# WHAT THE TASK REQUIRES:
Below are the records; give again exactly the lines from the one containing "generalisation, experimental validation), and" through the one containing "box as [x1, y1, x2, y2].", leaving out pictures.

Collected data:
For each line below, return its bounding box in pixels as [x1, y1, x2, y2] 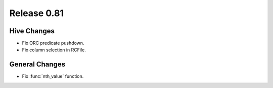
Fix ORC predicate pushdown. [22, 40, 84, 46]
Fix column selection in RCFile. [22, 47, 86, 53]
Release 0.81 [9, 8, 64, 19]
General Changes [9, 60, 66, 69]
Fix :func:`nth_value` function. [22, 73, 84, 79]
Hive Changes [9, 27, 55, 35]
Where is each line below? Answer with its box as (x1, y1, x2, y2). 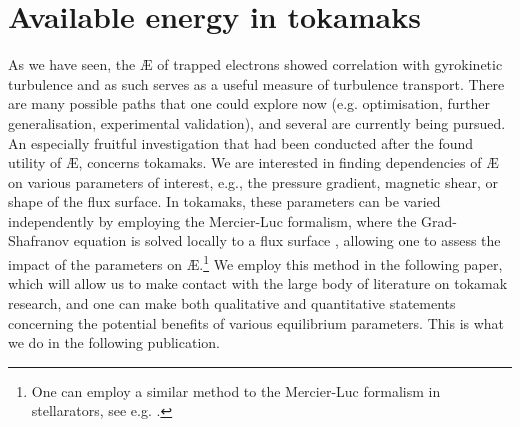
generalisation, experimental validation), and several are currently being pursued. (8, 112, 506, 133)
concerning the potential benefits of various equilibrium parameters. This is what (8, 312, 505, 333)
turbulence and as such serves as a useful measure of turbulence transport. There (8, 73, 505, 94)
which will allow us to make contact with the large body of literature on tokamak (8, 273, 508, 294)
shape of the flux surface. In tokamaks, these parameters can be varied (8, 191, 441, 212)
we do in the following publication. (8, 332, 220, 353)
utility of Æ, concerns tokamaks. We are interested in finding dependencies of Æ (8, 152, 499, 173)
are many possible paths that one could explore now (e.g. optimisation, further (8, 93, 490, 114)
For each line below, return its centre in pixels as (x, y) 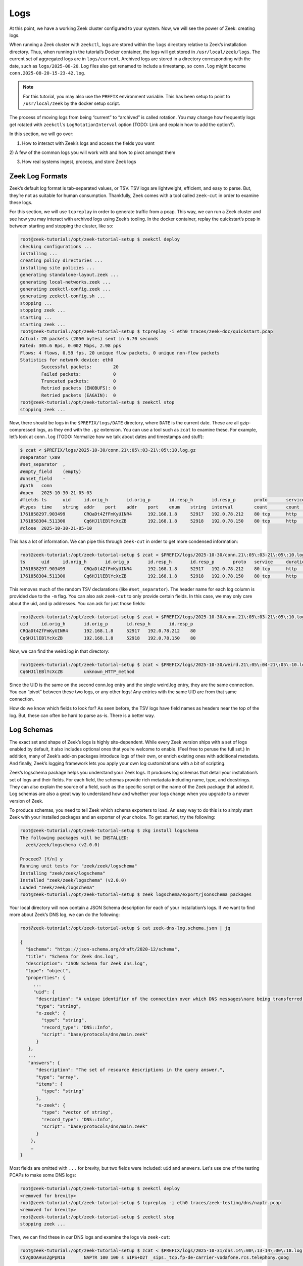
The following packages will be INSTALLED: (75, 838)
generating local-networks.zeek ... (65, 282)
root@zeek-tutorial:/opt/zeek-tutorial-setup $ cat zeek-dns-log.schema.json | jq (125, 928)
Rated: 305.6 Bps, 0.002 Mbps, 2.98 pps (70, 346)
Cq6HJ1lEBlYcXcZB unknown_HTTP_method (77, 672)
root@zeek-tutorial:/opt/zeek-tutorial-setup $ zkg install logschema (109, 831)
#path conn (36, 486)
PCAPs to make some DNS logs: (43, 1175)
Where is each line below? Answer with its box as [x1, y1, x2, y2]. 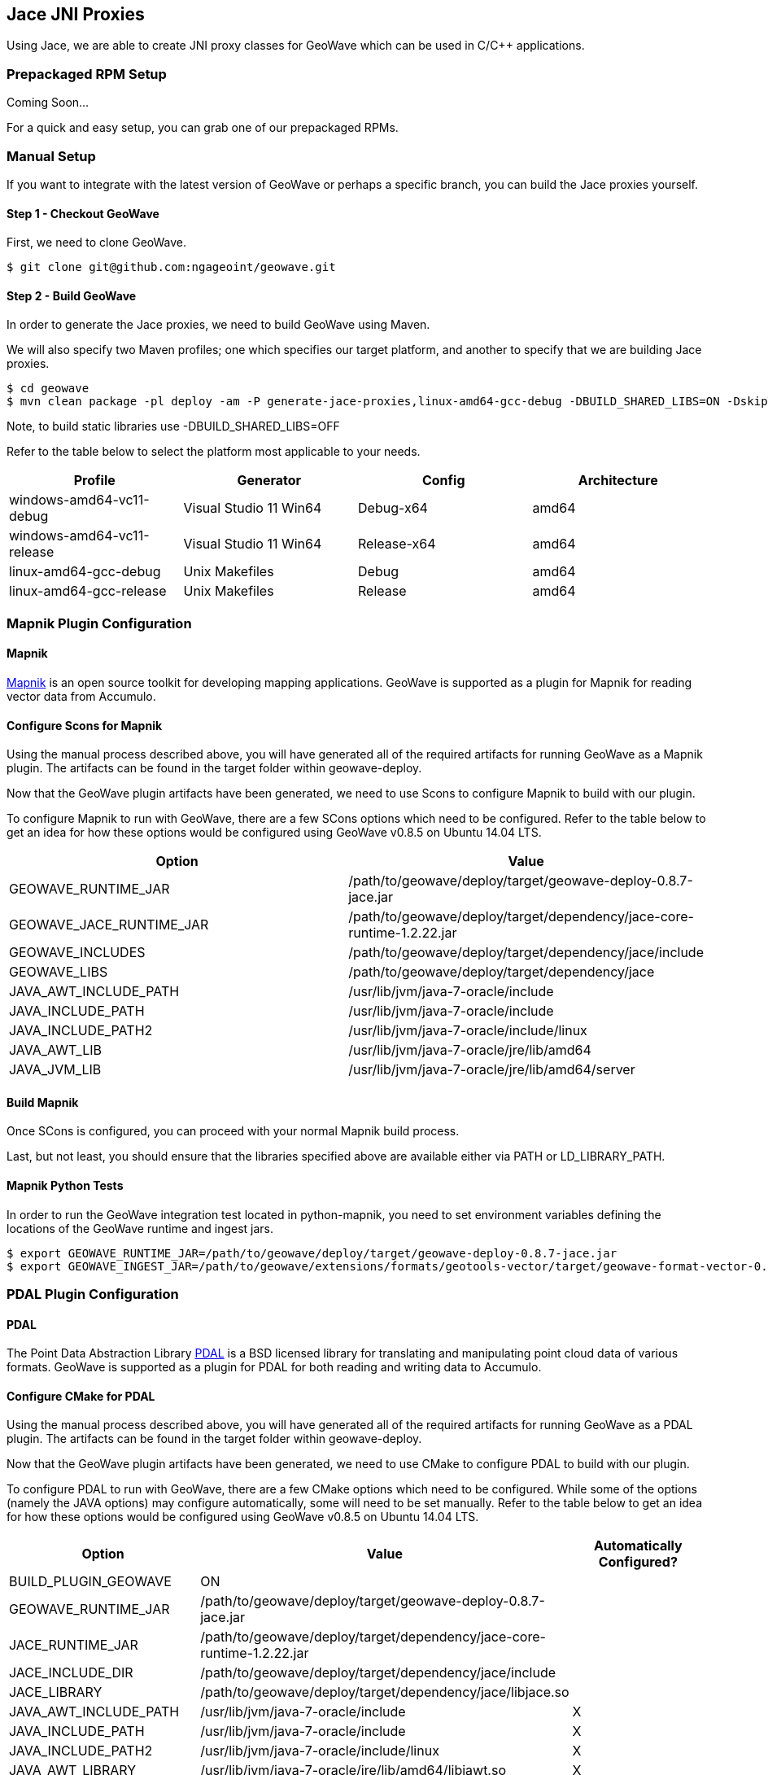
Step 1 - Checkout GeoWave [7, 206, 159, 221]
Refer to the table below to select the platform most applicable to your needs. [7, 444, 421, 459]
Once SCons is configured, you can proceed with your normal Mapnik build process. [7, 1124, 460, 1139]
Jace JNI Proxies [7, 4, 145, 24]
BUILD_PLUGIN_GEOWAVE [9, 1573, 172, 1590]
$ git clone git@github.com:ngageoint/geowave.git [7, 260, 336, 274]
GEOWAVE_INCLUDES [9, 944, 146, 961]
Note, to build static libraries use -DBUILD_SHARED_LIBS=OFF [7, 419, 340, 434]
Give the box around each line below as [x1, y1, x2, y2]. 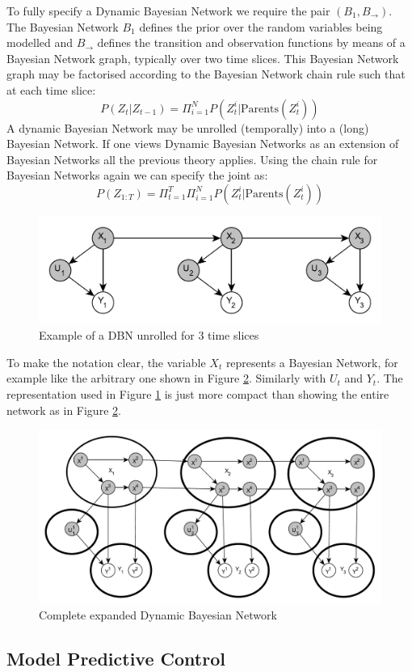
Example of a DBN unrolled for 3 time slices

# SOLUTION BELOW:
generalisation, experimental validation), and several are currently being pursued. (8, 112, 506, 133)
concerning the potential benefits of various equilibrium parameters. This is what (8, 312, 505, 333)
turbulence and as such serves as a useful measure of turbulence transport. There (8, 73, 505, 94)
which will allow us to make contact with the large body of literature on tokamak (8, 273, 508, 294)
shape of the flux surface. In tokamaks, these parameters can be varied (8, 191, 441, 212)
we do in the following publication. (8, 332, 220, 353)
utility of Æ, concerns tokamaks. We are interested in finding dependencies of Æ (8, 152, 499, 173)
are many possible paths that one could explore now (e.g. optimisation, further (8, 93, 490, 114)
For each line below, return its centre in pixels as (x, y) 
The following packages will be INSTALLED: (75, 838)
generating local-networks.zeek ... (65, 282)
root@zeek-tutorial:/opt/zeek-tutorial-setup $ cat zeek-dns-log.schema.json | jq (125, 928)
Rated: 305.6 Bps, 0.002 Mbps, 2.98 pps (70, 346)
Cq6HJ1lEBlYcXcZB unknown_HTTP_method (77, 672)
root@zeek-tutorial:/opt/zeek-tutorial-setup $ zkg install logschema (109, 831)
#path conn (36, 486)
PCAPs to make some DNS logs: (43, 1175)
Where is each line below? Answer with its box as [x1, y1, x2, y2]. 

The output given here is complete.